I'm running a nonlinear least squares using the minpack.lm package.
However, for each group in the data I would like optimize (minimize) fitting parameters like similar to Python's minimize function.
The minimize() function is a wrapper around Minimizer for running an optimization problem. It takes an objective function (the function that calculates the array to be minimized), a Parameters object, and several optional arguments.
The reason why I need this is that I want to optimize fitting function based on the obtained fitting parameters to find global fitting parameters that can fit both of the groups in the data.
Here is my current approach for fitting in groups,
df <- data.frame(y=c(replicate(2,c(rnorm(10,0.18,0.01), rnorm(10,0.17,0.01))),
c(replicate(2,c(rnorm(10,0.27,0.01), rnorm(10,0.26,0.01))))),
DVD=c(replicate(4,c(rnorm(10,60,2),rnorm(10,80,2)))),
gr = rep(seq(1,2),each=40),logic=rep(c(1,0),each=40))

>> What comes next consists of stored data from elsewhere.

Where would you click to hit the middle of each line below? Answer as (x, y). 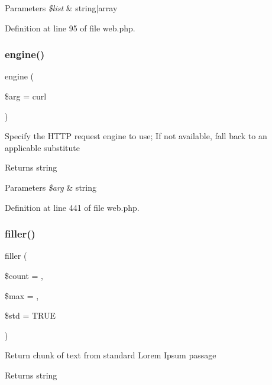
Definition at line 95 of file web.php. (70, 28)
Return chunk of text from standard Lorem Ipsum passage (111, 355)
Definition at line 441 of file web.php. (72, 207)
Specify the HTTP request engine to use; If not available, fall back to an (136, 136)
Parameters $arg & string (51, 187)
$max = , (22, 295)
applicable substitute (42, 147)
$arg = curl (26, 96)
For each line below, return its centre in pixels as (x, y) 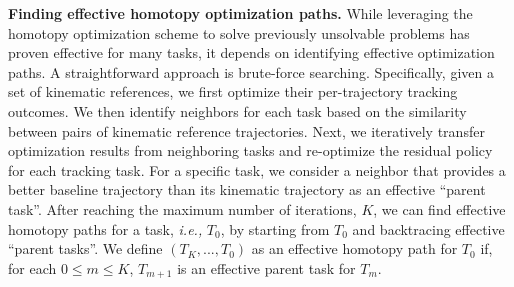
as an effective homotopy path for (354, 248)
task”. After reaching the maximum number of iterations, (182, 208)
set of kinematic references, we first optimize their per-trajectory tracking (233, 91)
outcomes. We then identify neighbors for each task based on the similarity (237, 110)
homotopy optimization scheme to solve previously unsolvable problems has (239, 32)
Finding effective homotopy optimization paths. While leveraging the (240, 13)
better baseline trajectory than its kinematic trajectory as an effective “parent (247, 189)
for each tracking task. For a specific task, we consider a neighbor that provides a (257, 169)
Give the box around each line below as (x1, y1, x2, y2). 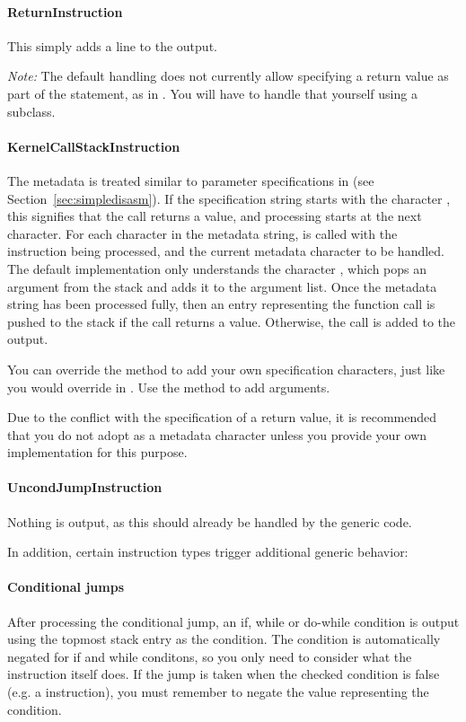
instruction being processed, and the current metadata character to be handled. (7, 242, 444, 260)
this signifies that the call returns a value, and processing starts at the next (7, 207, 422, 225)
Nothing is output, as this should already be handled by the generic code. (7, 512, 412, 531)
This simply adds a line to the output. (7, 36, 217, 55)
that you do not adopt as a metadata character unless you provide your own (7, 425, 427, 444)
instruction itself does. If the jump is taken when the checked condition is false (7, 665, 440, 683)
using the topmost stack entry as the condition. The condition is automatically (7, 630, 441, 648)
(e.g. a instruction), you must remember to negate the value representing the (7, 682, 429, 701)
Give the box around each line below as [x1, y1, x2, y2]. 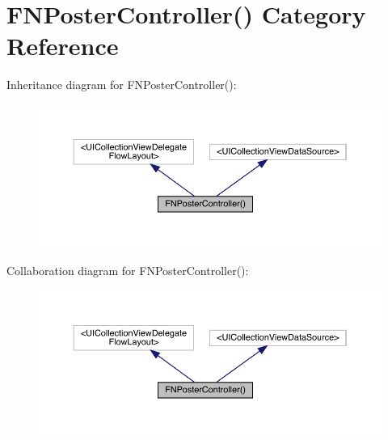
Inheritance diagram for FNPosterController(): [6, 76, 237, 93]
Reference [6, 29, 119, 62]
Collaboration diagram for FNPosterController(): [6, 261, 249, 278]
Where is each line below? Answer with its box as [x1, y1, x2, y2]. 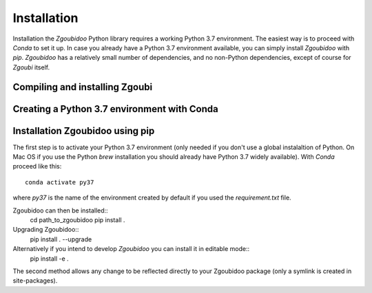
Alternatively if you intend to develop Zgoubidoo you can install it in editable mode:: [12, 245, 250, 253]
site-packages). [12, 276, 58, 285]
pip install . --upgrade [30, 235, 92, 243]
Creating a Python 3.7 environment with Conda [12, 103, 218, 115]
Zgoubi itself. [12, 63, 50, 72]
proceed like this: [12, 162, 62, 171]
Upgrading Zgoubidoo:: [12, 226, 79, 234]
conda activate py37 [25, 178, 94, 186]
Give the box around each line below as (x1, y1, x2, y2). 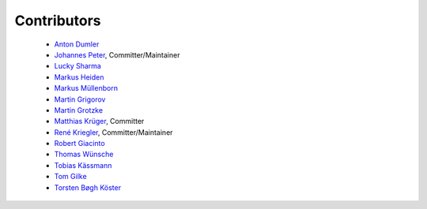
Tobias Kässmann (54, 160, 112, 170)
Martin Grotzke (54, 105, 103, 114)
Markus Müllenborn (54, 84, 119, 93)
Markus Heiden (54, 72, 104, 82)
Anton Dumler (54, 39, 100, 49)
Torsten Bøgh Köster (54, 182, 122, 192)
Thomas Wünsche (54, 150, 114, 159)
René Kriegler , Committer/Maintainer (54, 127, 173, 137)
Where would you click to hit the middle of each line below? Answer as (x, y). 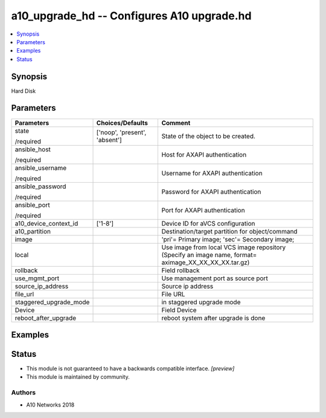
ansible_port (33, 204)
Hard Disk (24, 91)
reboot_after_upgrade (46, 318)
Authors (24, 393)
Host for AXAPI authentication (204, 154)
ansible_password (40, 186)
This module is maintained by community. (78, 377)
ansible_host (33, 149)
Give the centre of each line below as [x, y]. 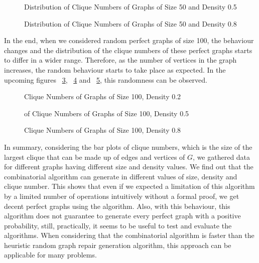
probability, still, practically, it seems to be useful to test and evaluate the [118, 225]
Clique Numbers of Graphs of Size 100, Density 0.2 [103, 96]
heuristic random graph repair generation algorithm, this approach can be [118, 245]
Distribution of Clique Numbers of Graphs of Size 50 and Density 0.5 [131, 7]
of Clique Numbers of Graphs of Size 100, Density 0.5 [107, 113]
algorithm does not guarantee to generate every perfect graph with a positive [122, 216]
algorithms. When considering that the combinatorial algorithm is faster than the [129, 235]
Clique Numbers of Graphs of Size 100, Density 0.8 [103, 130]
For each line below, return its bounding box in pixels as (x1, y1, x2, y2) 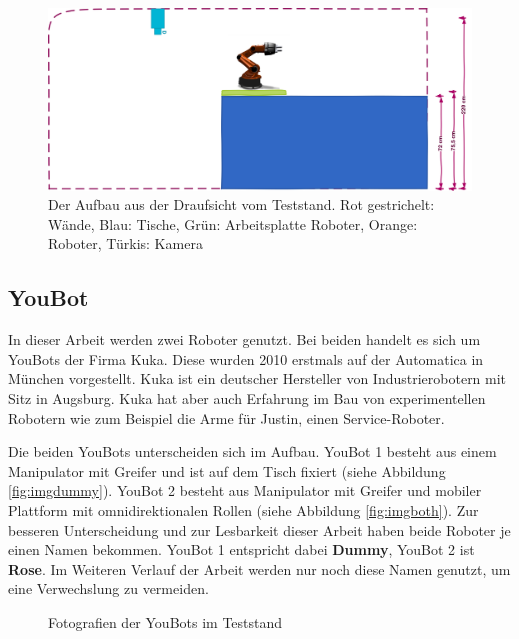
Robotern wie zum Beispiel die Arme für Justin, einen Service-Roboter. (8, 407, 445, 428)
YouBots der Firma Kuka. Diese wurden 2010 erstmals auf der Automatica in (8, 348, 484, 369)
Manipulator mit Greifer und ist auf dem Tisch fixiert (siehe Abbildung (8, 460, 446, 481)
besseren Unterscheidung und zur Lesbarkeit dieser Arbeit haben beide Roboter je (8, 519, 511, 540)
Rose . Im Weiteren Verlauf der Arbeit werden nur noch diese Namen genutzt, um (8, 558, 511, 579)
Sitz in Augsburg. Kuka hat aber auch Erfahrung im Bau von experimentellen (8, 387, 486, 408)
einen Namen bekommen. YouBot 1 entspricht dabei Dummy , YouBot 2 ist (8, 539, 475, 560)
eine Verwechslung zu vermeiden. (8, 578, 209, 599)

the fitting equation of these groups is
fitt <- function(data) {
fit <- nlsLM(y~pi*label2*(DVD/2+U1)^2,
data=data,start=c(label2=1,U1=4),trace=T,control = nls.lm.control(maxiter=130))
}
library(minpack.lm)
library(plyr) # will help to fit in groups
fit <- dlply(df, c('gr'), .fun = fitt) #,"Die" only grouped by Waferr
> fit
$`1`
Nonlinear regression model
model: y ~ pi * label2 * (DVD/2 + U1)^2
data: data
label2 U1
2.005e-05 1.630e+03
$`2`
label2 U1
2.654 -35.104
I need to know are there any function that optimizes the sum-of-squares to get best fitting for both of the groups. We may say that you already have the best fitting parameters as the residual sum-of-squares but I know that minimizer can do this but I haven't find any similar example we can do this in R.
ps. I made it up the numbers and fitting lines.
Not sure about r, but having least squares with shared parameters is usually simple to implement.
A simple python example looks like:
import matplotlib
matplotlib.use('Qt4Agg')
from matplotlib import pyplot as plt
from random import random
from scipy import optimize
import numpy as np
#just for my normal distributed errord
def boxmuller(x0,sigma):
u1=random()
u2=random()
ll=np.sqrt(-2*np.log(u1))
z0=ll*np.cos(2*np.pi*u2)
z1=ll*np.cos(2*np.pi*u2)
return sigma*z0+x0, sigma*z1+x0
#some non-linear function
def f0(x,a,b,c,s=0.05):
return a*np.sqrt(x**2+b**2)-np.log(c**2+x)+boxmuller(0,s)[0]
# residual function for least squares takes two data sets.
# not necessarily same length
# two of three parameters are common
def residuals(parameters,l1,l2,dataPoints):
a,b,c1,c2 = parameters
set1=dataPoints[:l1]
set2=dataPoints[-l2:]
distance1 = [(a*np.sqrt(x**2+b**2)-np.log(c1**2+x))-y for x,y in set1]
distance2 = [(a*np.sqrt(x**2+b**2)-np.log(c2**2+x))-y for x,y in set2]
res = distance1+distance2
return res
xList0=np.linspace(0,8,50)
#some xy data
xList1=np.linspace(0,7,25)
data1=np.array([f0(x,1.2,2.3,.33) for x in xList1])
#more xy data using different third parameter
xList2=np.linspace(0.1,7.5,28)
data2=np.array([f0(x,1.2,2.3,.77) for x in xList2])
alldata=np.array(zip(xList1,data1)+zip(xList2,data2))
# rough estimates
estimate = [1, 1, 1, .1]
#fitting; providing second length is actually redundant
bestFitValues, ier= optimize.leastsq(residuals, estimate,args=(len(data1),len(data2),alldata))
print bestFitValues
fig = plt.figure()
ax = fig.add_subplot(111)
ax.scatter(xList1, data1)
ax.scatter(xList2, data2)
ax.plot(xList0,[f0(x,bestFitValues[0],bestFitValues[1],bestFitValues[2] ,s=0) for x in xList0])
ax.plot(xList0,[f0(x,bestFitValues[0],bestFitValues[1],bestFitValues[3] ,s=0) for x in xList0])
plt.show()
#output
>> [ 1.19841984 2.31591587 0.34936418 0.7998094 ]
If required you can even make your minimization yourself. If your parameter space is sort of well behaved, i.e. approximately parabolic minimum, a simple Nelder Mead method is quite OK.